In a further aspect, the antibodies and antibody compositions of the invention are administered alone or in combination with anti-inflammatory agents. Anti-inflammatory agents that can be administered with the antibodies and antibody compositions of the invention are glucocorticoid and nonsteroidal anti-inflammatory agents, aminoarylcarboxylic acid derivatives, arylacetic acid derivatives, arylbutyric acid derivatives, arylcarboxylic acids, arylpropionic acid derivatives, pyrazoles, pyrazolones, salicylic acid derivatives , Thiazinecarboxamide, e-acetamidocapronic acid, S-adenosylmethionine, 3-amino-4-hydroxybutyric acid, amicetrine, bendazac, benzidamine, bucolum, dipfenpyamide, ditazole , But not limited to, morphazone, guaizulene, nabumethone, nimesulide, orgotaine, oxaceprole, paraniline, peroxalsal, exposure to bombard, proquinazone, proxazole and tenipab.

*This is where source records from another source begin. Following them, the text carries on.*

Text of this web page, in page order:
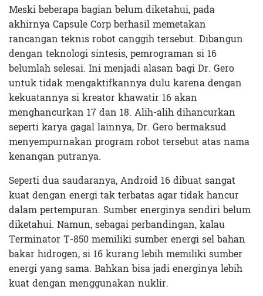
Meski beberapa bagian belum diketahui, pada
akhirnya Capsule Corp berhasil memetakan
rancangan teknis robot canggih tersebut. Dibangun
dengan teknologi sintesis, pemrograman si 16
belumlah selesai. Ini menjadi alasan bagi Dr. Gero
untuk tidak mengaktifkannya dulu karena dengan
kekuatannya si kreator khawatir 16 akan
menghancurkan 17 dan 18. Alih-alih dihancurkan
seperti karya gagal lainnya, Dr. Gero bermaksud
menyempurnakan program robot tersebut atas nama
kenangan putranya.
Seperti dua saudaranya, Android 16 dibuat sangat
kuat dengan energi tak terbatas agar tidak hancur
dalam pertempuran. Sumber energinya sendiri belum
diketahui. Namun, sebagai perbandingan, kalau
Terminator T-850 memiliki sumber energi sel bahan
bakar hidrogen, si 16 kurang lebih memiliki sumber
energi yang sama. Bahkan bisa jadi energinya lebih
kuat dengan menggunakan nuklir.
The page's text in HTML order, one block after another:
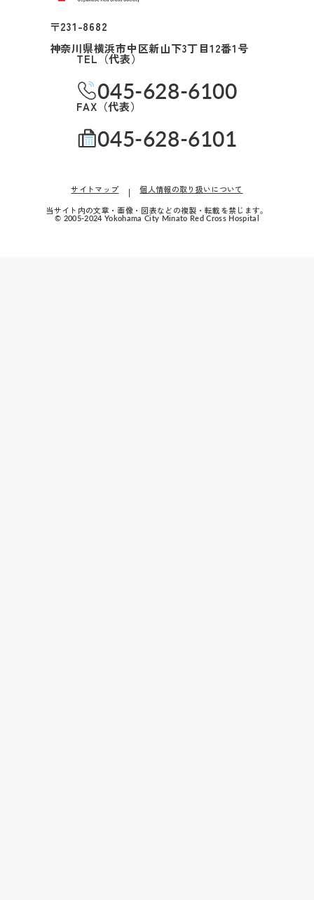
〒231-8682
神奈川県横浜市中区新山下3丁目12番1号
TEL（代表）
045-628-6100
FAX（代表）
045-628-6101
サイトマップ 個人情報の取り扱いについて
当サイト内の文章・画像・図表などの複製・転載を禁じます。
© 2005-2024 Yokohama City Minato Red Cross Hospital
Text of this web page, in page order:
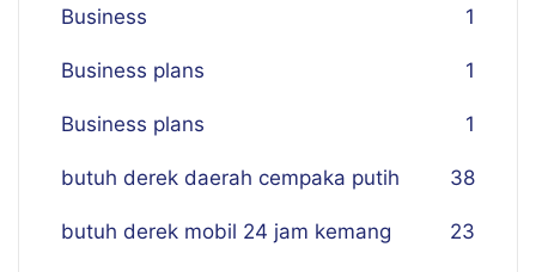
Business 1
Business plans 1
Business plans 1
butuh derek daerah cempaka putih 38
butuh derek mobil 24 jam kemang 23

Antibodies and antibody compositions of the invention may be administered alone or in combination with another adjuvant. Adjuvants that can be administered with the antibodies and antibody compositions of the invention include alum, alum plus deoxycholate (immune Ag), Biocine Corp. (MTP-PE), QS21 (Genentech, Inc.), BCG and MPL, This is not restrictive. In specific embodiments, the antibodies and antibody compositions of the invention are administered in combination with alum. In another specific embodiment, the antibodies and antibody compositions of the invention are administered in combination with QS-21. Additional adjuvants that can be administered with the antibodies and antibody compositions of the invention include monophosphoryl lipid immunomodulators, AdjuVax 100a, QS-21, QS-18, CRL1005, aluminum salts, MF-59 and virosome adjuvant techniques. Including but not limited to. Vaccines that may be administered with the antibodies and antibody compositions of the invention include MMR (measles, mumps, rubella), gray myelitis, chicken pox, tetanus / diphtheria, hepatitis A, hepatitis B, haemophilus B influenza, Vaccines and / or PNEUMOVAX-23 ^™ to protect against whooping cough, pneumonia, influenza, lyme disease, rotavirus, cholera, yellow fever, Japanese encephalitis, gray myelitis, rabies, typhoid and pertussis. The combinations may be administered simultaneously, for example as a mixture, separately but simultaneously or together or continuously. This includes the manner in which the combined formulations are administered together as a therapeutic mixture and also the procedure in which the combined formulations are administered separately but simultaneously (separate intravenous administration to the same patient). "Combination" administration further includes separate administration of one of the first given compounds or agents, followed by a second separate administration.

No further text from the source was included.